Enfin, en ce qui concerne la préparation, nous avons constaté que l’Agence de la santé publique du Canada avait fait l’acquisition de vaccins destinés aux personnes les plus exposées, comme les productrices et producteurs agricoles et les vétérinaires, mais que les décisions d’achat n’étaient pas étayées par une analyse suffisante. Cela a entraîné un excédent de stocks et plus de 95 % des doses de vaccins achetées ont expiré avant d’avoir pu être utilisées.
Je cède maintenant la parole à la vérificatrice générale.
Merci.
Une constante se dégage de ces audits. Des programmes sont en place, les fonds sont déboursés et les risques sont connus, mais des faiblesses dans la mise en œuvre et le suivi compromettent l’atteinte des résultats.
Cette tendance n’est pas nouvelle. J’ai soulevé des préoccupations semblables à mi-parcours de mon mandat, l’an dernier, en lien avec des problèmes persistants qui touchent la conception, la mise en œuvre et l’évaluation des programmes fédéraux, et notamment ceux destinés aux Premières Nations.
Notre audit des nouvelles initiatives financières montre que quand un ministère ne respecte pas ses engagements visant à régler des problèmes de longue date, il ne parvient pas à livrer des résultats cruciaux, comme faire progresser la réconciliation.

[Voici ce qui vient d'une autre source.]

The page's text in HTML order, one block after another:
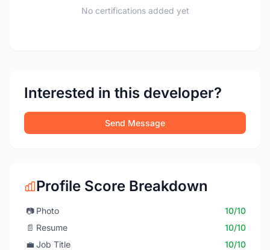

Notre audit sur la grippe aviaire fait ressortir des problèmes semblables, dans un contexte différent. Je suis préoccupée parce que, malgré l’expérience d’avoir géré des enjeux de santé publique passés, notamment la pandémie de COVID-19, les lacunes touchant la planification, les données et la prise de décision persistent et continuent de nuire à la préparation face aux menaces futures.
Merci. Nous sommes maintenant prêts à répondre à vos questions.